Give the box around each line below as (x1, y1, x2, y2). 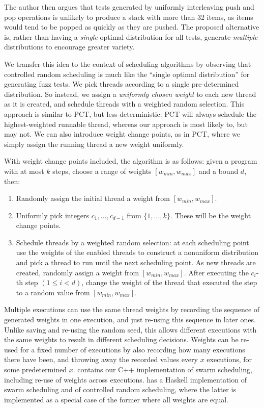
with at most (4, 165, 44, 176)
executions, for (207, 354, 252, 365)
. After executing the (184, 267, 249, 277)
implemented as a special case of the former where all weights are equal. (4, 394, 228, 404)
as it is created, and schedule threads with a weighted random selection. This (4, 98, 245, 109)
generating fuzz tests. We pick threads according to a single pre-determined (4, 79, 239, 89)
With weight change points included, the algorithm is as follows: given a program (4, 156, 257, 166)
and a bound (198, 165, 239, 176)
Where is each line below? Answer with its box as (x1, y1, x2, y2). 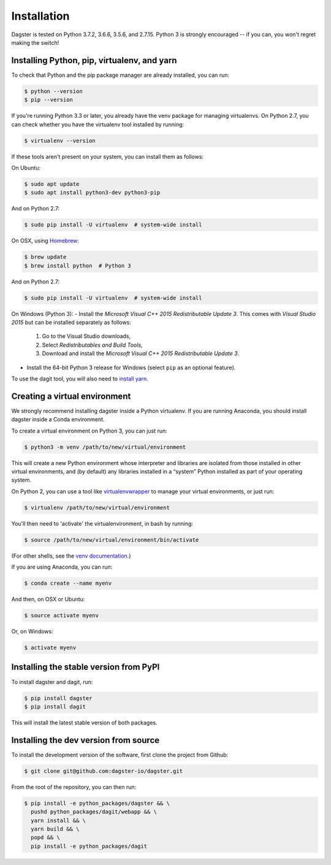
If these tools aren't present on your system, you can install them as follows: (11, 153, 204, 160)
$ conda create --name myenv (24, 580, 112, 587)
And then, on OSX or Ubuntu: (11, 596, 85, 603)
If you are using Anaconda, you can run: (11, 563, 113, 571)
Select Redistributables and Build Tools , (42, 341, 143, 348)
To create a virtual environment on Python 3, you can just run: (11, 427, 168, 434)
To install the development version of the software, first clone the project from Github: (11, 751, 229, 758)
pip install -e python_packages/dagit (31, 842, 147, 850)
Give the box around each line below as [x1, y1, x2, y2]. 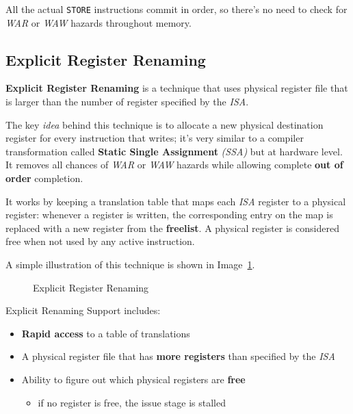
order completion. [5, 171, 83, 185]
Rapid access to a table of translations [21, 326, 190, 340]
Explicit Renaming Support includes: [5, 303, 161, 318]
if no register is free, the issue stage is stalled [38, 395, 226, 409]
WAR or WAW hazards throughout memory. [5, 15, 192, 29]
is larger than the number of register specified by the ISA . [5, 94, 249, 109]
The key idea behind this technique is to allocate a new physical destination [5, 117, 324, 131]
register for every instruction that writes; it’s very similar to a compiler [5, 131, 304, 145]

**REQUIRED ACTION**
Would you please write out, exactly and with no other lines, the stretch of the listing above from the line containing "executions, for (207, 354, 252, 365)" through the line containing "as it is created, and"?

**PROBLEM SOLUTION**
executions, for (207, 354, 252, 365)
. After executing the (184, 267, 249, 277)
implemented as a special case of the former where all weights are equal. (4, 394, 228, 404)
as it is created, and schedule threads with a weighted random selection. This (4, 98, 245, 109)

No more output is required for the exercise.